Les candidats condamnés pour fraude électorale seront interdits de se présenter aux élections marocaines de 2026.

Les candidats condamnés pour fraude électorale seront interdits de se présenter aux élections marocaines de 2026.

Les élections législatives marocaines de 2026 introduisent de nouvelles mesures visant à durcir les règles d’éligibilité des candidats, notamment pour ceux condamnés pour certains crimes.

Les candidats pris en flagrant délit d'infractions portant atteinte à l'éthique électorale, à l'intégrité ou à la crédibilité du processus électoral peuvent voir leur candidature rejetée ou annulée si les violations sont établies après le dépôt de leur dossier.

Les personnes condamnées en première instance perdent également leur éligibilité, compte tenu de la gravité des accusations.
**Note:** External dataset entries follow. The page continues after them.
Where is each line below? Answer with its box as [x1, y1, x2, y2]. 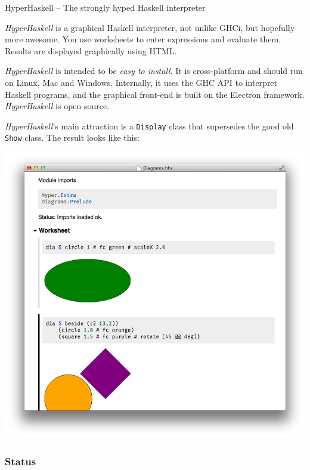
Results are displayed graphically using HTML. [5, 44, 177, 57]
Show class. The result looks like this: [5, 131, 139, 144]
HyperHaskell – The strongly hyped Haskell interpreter [5, 1, 206, 13]
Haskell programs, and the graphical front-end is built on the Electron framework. [5, 88, 305, 100]
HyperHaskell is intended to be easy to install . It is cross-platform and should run [5, 64, 303, 77]
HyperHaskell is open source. [5, 100, 110, 112]
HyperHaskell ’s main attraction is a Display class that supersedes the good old [5, 119, 294, 132]
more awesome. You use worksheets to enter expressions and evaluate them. [5, 33, 281, 45]

Les personnes dont la condamnation définitive en appel entraîne la perte de leur éligibilité sont également inéligibles.

Ces mesures seront mises en œuvre dans un cadre juridique et institutionnel renforcé visant à garantir l’intégrité des élections, une concurrence loyale et une plus grande transparence, dans le cadre d’efforts plus larges visant à consolider les pratiques démocratiques et à restaurer la confiance des citoyens dans les institutions élues.
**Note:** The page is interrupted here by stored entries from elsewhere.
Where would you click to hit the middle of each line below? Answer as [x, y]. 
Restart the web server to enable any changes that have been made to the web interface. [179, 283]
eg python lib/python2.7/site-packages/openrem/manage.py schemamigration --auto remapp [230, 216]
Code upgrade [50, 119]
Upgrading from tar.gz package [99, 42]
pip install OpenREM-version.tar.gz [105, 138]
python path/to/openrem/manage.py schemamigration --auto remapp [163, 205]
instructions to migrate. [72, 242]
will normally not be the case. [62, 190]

Les réformes étendent également à deux mandats complets la période pendant laquelle les élus destitués ne peuvent se représenter. Cette mesure vise à empêcher le retour rapide dans la vie publique des fonctionnaires sanctionnés pour faute grave.

Le nouveau cadre renforce encore les sanctions pour les infractions électorales, la plupart des dispositions régissant ces infractions étant révisées afin d'alourdir les peines d'emprisonnement et les amendes et de qualifier certaines violations de crimes en fonction de leur gravité.

La législation aborde également les risques émergents liés aux technologies numériques. Elle érige en infraction pénale l’utilisation des médias sociaux, des plateformes en ligne et de l’intelligence artificielle pour commettre des fraudes électorales, notamment la diffusion de contenus fabriqués ou de fausses informations et la manipulation d’images ou de déclarations visant à diffamer des candidats ou à porter atteinte à la vie privée des électeurs.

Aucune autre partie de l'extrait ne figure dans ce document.